Last year, Walgreens invested $5.2 billion in primary care company VillageMD to become the majority owner as it looks to open hundreds of new clinics across the U.S.
“VillageMD is leading the way in value-based care for the nation with over 340 clinics now open, including about 150 co-located with Walgreens, on pace towards 200 by the end of calendar year ’22,” Brewer told analysts on the earnings call last week. “We’re also adding Health Corners on schedule with 70 now on the way to 100 by the end of ’22.”
Driscoll told analysts VillageMD is “uniquely positioned as one of the largest primary care providers in the U.S.”
“We can now leverage the combined power of the Walgreens stores and our trusted brand with primary care. VillageMD providers touched the lives of over 1.6 million patients, covering over 430,000 value-based patients through over 340 clinics in 22 markets. 152 clinics are co-located with Walgreens stores, half of which are in underserved areas,” he said.
Walgreens has stepped up its healthcare investments in the past year.
The company plans to accelerate acquisitions of two other companies: post-acute and home care company CareCentrix and Shields Health Solutions. Walgreen recently announced it would pay $392 million to buy CareCentrix, after investing $330 million in the company last year.
Walgreens plans to buy the remaining stake in Shields Health Solutions for approximately $1.37 billion.
“Through our accelerated rollout, VillageMD already covers 433,000 lives under value-based arrangements, including 161,000 Medicare and MA value-based lives. At the same time CareCentrix has 19 million total contracted lives, and Shields is partnered with 75 health systems,” Brewer said.
“Our healthcare strategy is now coming to life and far from just being in the planning stages,” she said.
Brewer added, “We are moving swiftly to implement our vision of consumer-centric tech-enabled healthcare solutions that improve outcomes and lower costs for patients, providers and payers.”
The pharmacy retail giant now may be eyeing a health technology acquisition as its next strategic play.
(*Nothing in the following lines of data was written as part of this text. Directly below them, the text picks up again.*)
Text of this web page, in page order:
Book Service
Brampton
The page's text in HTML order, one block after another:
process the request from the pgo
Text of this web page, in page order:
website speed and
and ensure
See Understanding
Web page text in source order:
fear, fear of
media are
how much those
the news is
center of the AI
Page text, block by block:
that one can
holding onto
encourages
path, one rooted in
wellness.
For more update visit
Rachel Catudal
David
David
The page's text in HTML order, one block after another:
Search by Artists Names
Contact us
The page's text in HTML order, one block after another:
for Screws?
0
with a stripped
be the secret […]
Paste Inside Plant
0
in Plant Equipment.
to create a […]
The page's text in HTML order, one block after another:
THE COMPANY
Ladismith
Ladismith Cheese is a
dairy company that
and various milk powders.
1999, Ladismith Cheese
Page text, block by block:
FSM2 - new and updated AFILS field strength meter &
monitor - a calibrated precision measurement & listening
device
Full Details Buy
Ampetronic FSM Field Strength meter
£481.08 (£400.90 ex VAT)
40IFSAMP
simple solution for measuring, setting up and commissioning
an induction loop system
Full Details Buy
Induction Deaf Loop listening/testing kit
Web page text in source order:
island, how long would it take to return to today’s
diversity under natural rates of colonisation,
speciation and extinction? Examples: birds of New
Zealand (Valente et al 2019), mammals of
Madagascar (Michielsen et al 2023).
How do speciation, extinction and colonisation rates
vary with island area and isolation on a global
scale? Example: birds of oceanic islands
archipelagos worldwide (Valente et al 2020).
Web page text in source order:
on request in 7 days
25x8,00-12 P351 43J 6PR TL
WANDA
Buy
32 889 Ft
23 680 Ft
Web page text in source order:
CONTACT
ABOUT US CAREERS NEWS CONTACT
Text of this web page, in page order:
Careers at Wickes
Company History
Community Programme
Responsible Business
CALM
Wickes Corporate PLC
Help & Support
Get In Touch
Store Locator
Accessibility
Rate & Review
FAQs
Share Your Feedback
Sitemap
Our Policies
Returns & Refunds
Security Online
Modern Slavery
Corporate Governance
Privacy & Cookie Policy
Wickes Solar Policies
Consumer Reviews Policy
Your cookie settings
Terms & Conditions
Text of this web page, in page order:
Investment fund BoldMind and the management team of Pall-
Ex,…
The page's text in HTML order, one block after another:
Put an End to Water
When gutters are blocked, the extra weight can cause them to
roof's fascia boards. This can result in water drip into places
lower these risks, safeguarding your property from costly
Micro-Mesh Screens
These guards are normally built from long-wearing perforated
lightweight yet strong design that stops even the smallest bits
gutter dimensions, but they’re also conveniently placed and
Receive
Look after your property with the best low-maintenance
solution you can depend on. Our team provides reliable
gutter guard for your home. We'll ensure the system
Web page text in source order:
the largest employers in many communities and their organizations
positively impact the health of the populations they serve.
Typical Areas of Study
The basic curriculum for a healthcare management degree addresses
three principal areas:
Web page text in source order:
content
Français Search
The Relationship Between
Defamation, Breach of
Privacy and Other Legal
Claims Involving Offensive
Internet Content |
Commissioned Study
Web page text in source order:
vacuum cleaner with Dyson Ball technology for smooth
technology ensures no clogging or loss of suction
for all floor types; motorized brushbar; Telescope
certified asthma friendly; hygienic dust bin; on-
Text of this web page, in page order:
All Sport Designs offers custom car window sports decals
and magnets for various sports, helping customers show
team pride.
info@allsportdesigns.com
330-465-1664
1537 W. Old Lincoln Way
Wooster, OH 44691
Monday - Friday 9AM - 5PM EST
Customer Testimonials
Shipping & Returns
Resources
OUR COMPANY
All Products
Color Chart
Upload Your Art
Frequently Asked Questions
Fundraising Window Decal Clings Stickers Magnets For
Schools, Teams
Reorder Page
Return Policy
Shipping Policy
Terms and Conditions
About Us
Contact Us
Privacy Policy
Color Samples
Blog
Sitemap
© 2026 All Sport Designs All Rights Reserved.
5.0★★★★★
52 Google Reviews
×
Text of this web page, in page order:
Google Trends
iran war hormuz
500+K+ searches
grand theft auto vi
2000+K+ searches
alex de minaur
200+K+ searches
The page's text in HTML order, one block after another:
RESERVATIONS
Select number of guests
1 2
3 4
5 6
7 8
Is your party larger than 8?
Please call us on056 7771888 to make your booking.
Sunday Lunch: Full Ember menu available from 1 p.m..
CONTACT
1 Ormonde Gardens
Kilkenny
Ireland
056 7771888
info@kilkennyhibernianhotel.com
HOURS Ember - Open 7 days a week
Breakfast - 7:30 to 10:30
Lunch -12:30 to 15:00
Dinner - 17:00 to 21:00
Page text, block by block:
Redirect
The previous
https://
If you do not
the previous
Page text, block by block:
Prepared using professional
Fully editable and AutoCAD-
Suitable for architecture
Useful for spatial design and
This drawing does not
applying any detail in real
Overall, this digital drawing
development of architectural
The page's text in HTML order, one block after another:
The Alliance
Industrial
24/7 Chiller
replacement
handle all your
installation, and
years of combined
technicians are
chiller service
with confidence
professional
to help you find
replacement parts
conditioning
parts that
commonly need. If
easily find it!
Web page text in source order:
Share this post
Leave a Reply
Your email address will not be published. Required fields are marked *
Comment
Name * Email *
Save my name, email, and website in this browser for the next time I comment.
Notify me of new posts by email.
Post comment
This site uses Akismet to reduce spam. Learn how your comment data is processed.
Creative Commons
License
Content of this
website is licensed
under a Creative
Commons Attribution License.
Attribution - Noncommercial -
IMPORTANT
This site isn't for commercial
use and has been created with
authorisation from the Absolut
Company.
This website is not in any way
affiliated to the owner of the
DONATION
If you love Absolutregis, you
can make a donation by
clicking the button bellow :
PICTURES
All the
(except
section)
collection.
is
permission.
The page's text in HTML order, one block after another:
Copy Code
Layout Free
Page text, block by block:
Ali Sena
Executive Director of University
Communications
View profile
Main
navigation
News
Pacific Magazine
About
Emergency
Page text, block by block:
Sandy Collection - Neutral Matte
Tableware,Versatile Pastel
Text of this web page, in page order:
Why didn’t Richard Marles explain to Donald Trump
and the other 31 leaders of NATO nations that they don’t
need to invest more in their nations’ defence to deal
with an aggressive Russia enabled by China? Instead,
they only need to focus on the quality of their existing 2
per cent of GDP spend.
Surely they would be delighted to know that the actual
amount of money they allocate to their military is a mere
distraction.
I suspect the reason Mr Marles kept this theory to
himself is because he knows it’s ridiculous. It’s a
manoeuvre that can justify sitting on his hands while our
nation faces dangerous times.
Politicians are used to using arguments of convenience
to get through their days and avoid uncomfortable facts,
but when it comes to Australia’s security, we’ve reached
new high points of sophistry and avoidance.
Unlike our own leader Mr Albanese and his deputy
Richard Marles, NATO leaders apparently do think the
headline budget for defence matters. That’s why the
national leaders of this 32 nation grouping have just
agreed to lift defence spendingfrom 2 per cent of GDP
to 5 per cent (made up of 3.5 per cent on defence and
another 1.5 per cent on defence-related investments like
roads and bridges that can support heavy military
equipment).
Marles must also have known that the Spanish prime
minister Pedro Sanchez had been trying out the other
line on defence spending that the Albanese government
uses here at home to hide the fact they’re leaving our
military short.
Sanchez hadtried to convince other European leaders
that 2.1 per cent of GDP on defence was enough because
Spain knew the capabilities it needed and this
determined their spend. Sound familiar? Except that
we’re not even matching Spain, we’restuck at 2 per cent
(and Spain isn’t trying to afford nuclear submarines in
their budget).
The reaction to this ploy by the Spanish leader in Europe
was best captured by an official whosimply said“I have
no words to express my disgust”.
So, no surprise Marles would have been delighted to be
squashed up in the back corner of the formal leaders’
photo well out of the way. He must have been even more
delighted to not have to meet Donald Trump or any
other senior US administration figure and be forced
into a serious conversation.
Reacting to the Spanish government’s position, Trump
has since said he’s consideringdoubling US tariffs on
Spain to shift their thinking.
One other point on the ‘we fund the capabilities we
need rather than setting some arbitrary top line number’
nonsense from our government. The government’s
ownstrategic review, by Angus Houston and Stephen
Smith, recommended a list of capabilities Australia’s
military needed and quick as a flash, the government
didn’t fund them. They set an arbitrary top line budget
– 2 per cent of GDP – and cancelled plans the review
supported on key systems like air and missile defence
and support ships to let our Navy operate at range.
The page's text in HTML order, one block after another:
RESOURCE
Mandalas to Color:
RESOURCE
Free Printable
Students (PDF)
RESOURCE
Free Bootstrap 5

“We’re pleased with the assets that we have. But we remain committed to our prior conversation that probably our next asset will look something like a tech asset,” Brewer said. “In terms of what we would do next is looking to really carefully tether these assets together. And it lends us to look in the technology space.”
Brewer noted the company would seek out acquisition targets achieving earnings before interest, taxes, depreciation and amortization.
“In the end, scale is critical, but healthcare is local,” Driscoll said. “We’re creating a nationally scaled healthcare business, which will leverage our entire portfolio to deliver better care at lower costs. And by focusing our portfolio on these higher-growth markets, we will accelerate the return on our investment and our path to profitability in U.S. healthcare.”
Overall, Walgreens Boots Alliance recorded total sales of $32.45 billion for the fiscal fourth quarter, down 5.3% year over year. Total revenues for fiscal 2022 were $132.7 billion, up 0.1% from the year-ago period.
The company swung to a loss in the three-month period. Its net loss was $415 million, or 48 cents per share, compared with net income of $627 million, or 72 cents per share, a year earlier.
Sales in Walgreens’ retail and pharmacy division in the U.S. decreased by 7.2% to $26.7 billion in the fourth quarter compared with the year-ago period.